━━ Provided data
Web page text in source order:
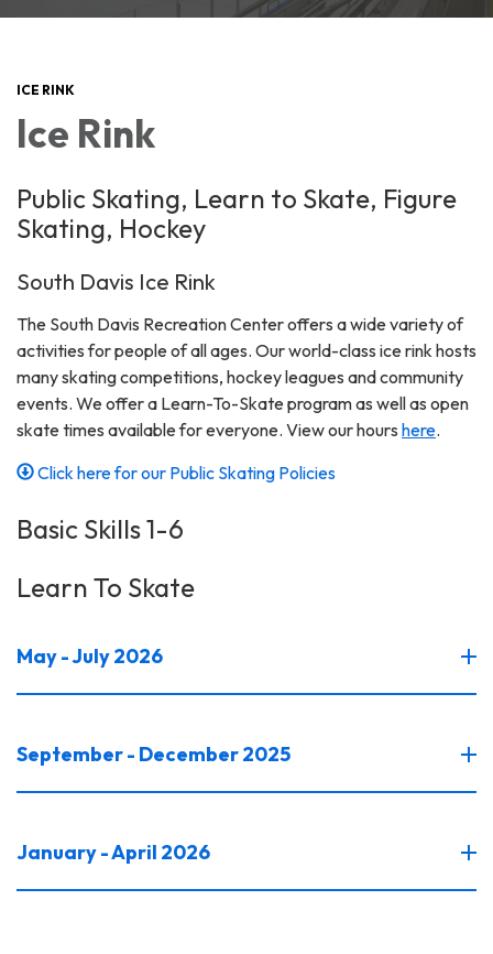
ICE RINK
Ice Rink
Public Skating, Learn to Skate, Figure
Skating, Hockey
South Davis Ice Rink
The South Davis Recreation Center offers a wide variety of
activities for people of all ages. Our world-class ice rink hosts
many skating competitions, hockey leagues and community
events. We offer a Learn-To-Skate program as well as open
skate times available for everyone. View our hours here.
Click here for our Public Skating Policies
Basic Skills 1-6
Learn To Skate
May - July 2026
September - December 2025
January - April 2026
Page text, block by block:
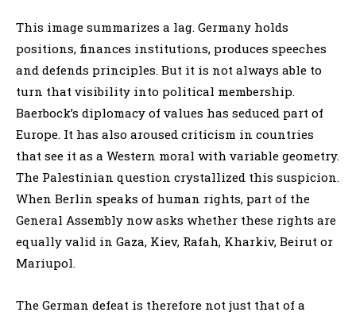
━━━━
Work task: State only the number of lines in these entries that contain "here".

Response for this exercise: 2